A friend and I finagled a LEGAL way to collect live rock in the Florida Keys, Marathon to be precise - back in the 1990's. Basically we signed on as crew with a licensed collector. We did this as I was building up a 150 and my friend a 1,000g tank to go in his new addition. We needed a lot of rock.
We collected it and staged it in an undisclosed location. ;-) The day we were to start the drive back to Cambridge, MA we woke early, rented a big A** GMC Allison diesel truck - 24' box - then drove to Home Depot. BTW - It was summer and a refrigerator truck was too expensive for us to rent. At HD we purchased many styrofoam 4 x 8 panels. I think they were 1" thick. We had brought a few powerful air pumps, air stones and plenty of tubing, 3/16" I think, with us, plus a number of clamps so that we could balance out the air flow.

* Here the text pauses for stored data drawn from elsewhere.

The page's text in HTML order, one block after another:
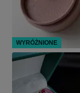
WYRÓŻNIONE
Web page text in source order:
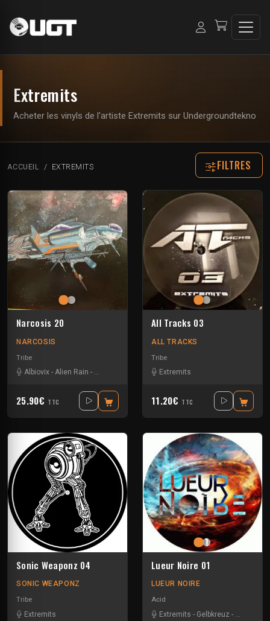
Extremits
Acheter les vinyls de l'artiste Extremits sur Undergroundtekno
ACCUEIL EXTREMITS FILTRES
Narcosis 20
NARCOSIS
Tribe
Albiovix - Alien Rain - Anticore C.ysme- Citron Head
25.90€ TTC
All Tracks 03
ALL TRACKS
Tribe
Extremits
11.20€ TTC
Sonic Weaponz 04
SONIC WEAPONZ
Tribe
Extremits
Lueur Noire 01
LUEUR NOIRE
Acid
Extremits - Gelbkreuz -

The floor and sidewalls of the truck got double layers of styrofoam, we put our fresh liverock in giant barrels we picked up at a local food distributor. Pickles had been shipped in them. No matter how much we washed with water and rinsed they still smelled like pickles, which, since we had no other barrels, we were also in. (OY!! That's terrible. HAH) But we plowed forward. 12 barrels were filled with rock and natural sea water nearly to the top and went into the truck in the shape of an Iron Cross. 4 more barrels filled to the brim with ice went in the corners.
Then we installed the airstones and cranked the pumps (driven by some sort of converter off the truck's power supply - my friend was frickin brilliant at this stuff,) put on the barrel covers, and capped them all with more double layer sheets of styrofoam. So we had live rock in a giant cooler in a truck.

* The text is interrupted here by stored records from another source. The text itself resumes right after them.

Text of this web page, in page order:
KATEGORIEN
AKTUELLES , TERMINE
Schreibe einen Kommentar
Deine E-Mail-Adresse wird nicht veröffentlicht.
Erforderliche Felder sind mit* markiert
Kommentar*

Day one: We managed to do all that and hit the road at 2:00 pm. Got to a motel in GA at 2:00 am and managed to convince the night clerk to let us power the pumps with an extension cord out our window. Day 2 -- driving by 9:00 am and arrived Cambridge about 20 hours later. Unloaded the rock next day. All but 2 barrels made it perfectly, the other two were FOUL! The temperature which had been 80ish when packed had been brought down by the ice to 70. We were very surprised.
First night I had my rock in my 150 I went downstairs and shined a flashlight and the number of small copepods and such in the tank was astonishing. Caught the mantis shrimp who hitch hiked. Let the gorgeous nudibranch live out its natural lifespan. Kept this tank pretty much as a FOWLR.
My 150 ran for about 8 years before I sold it to a dentist - hope it is still running now. My friend still has his 1,000 up.